• _Activity_
Leave the pictures out. Return the rest of the listing below exactly.

• _Given data_

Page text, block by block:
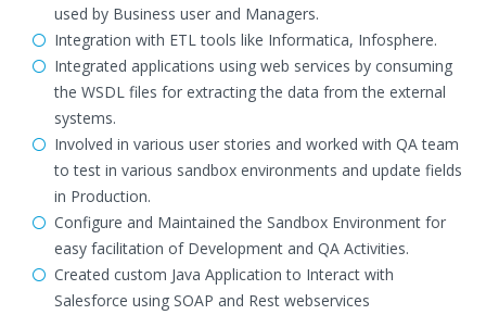
used by Business user and Managers.
Integration with ETL tools like Informatica, Infosphere.
Integrated applications using web services by consuming
the WSDL files for extracting the data from the external
systems.
Involved in various user stories and worked with QA team
to test in various sandbox environments and update fields
in Production.
Configure and Maintained the Sandbox Environment for
easy facilitation of Development and QA Activities.
Created custom Java Application to Interact with
Salesforce using SOAP and Rest webservices
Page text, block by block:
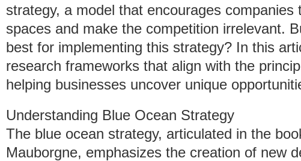
strategy, a model that encourages
spaces and make the competition irrelevant.
best for implementing this strategy? In this
research frameworks that align with the
helping businesses uncover unique
Understanding Blue Ocean Strategy
The blue ocean strategy, articulated in the
Mauborgne, emphasizes the creation of new
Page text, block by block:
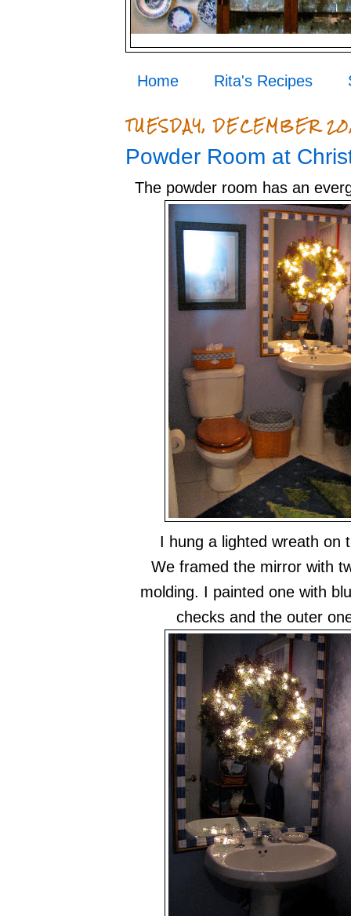
Home Rita's Recipes
TUESDAY, DECEMBER
Powder Room at
The powder room has an
I hung a lighted wreath on
We framed the mirror with
molding. I painted one with
checks and the outer

• _Task result_
Page text, block by block:
used by Business user and Managers.
Integration with ETL tools like Informatica, Infosphere.
Integrated applications using web services by consuming
the WSDL files for extracting the data from the external
systems.
Involved in various user stories and worked with QA team
to test in various sandbox environments and update fields
in Production.
Configure and Maintained the Sandbox Environment for
easy facilitation of Development and QA Activities.
Created custom Java Application to Interact with
Salesforce using SOAP and Rest webservices
Page text, block by block:
strategy, a model that encourages
spaces and make the competition irrelevant.
best for implementing this strategy? In this
research frameworks that align with the
helping businesses uncover unique
Understanding Blue Ocean Strategy
The blue ocean strategy, articulated in the
Mauborgne, emphasizes the creation of new
Page text, block by block:
Home Rita's Recipes
TUESDAY, DECEMBER
Powder Room at
The powder room has an
I hung a lighted wreath on
We framed the mirror with
molding. I painted one with
checks and the outer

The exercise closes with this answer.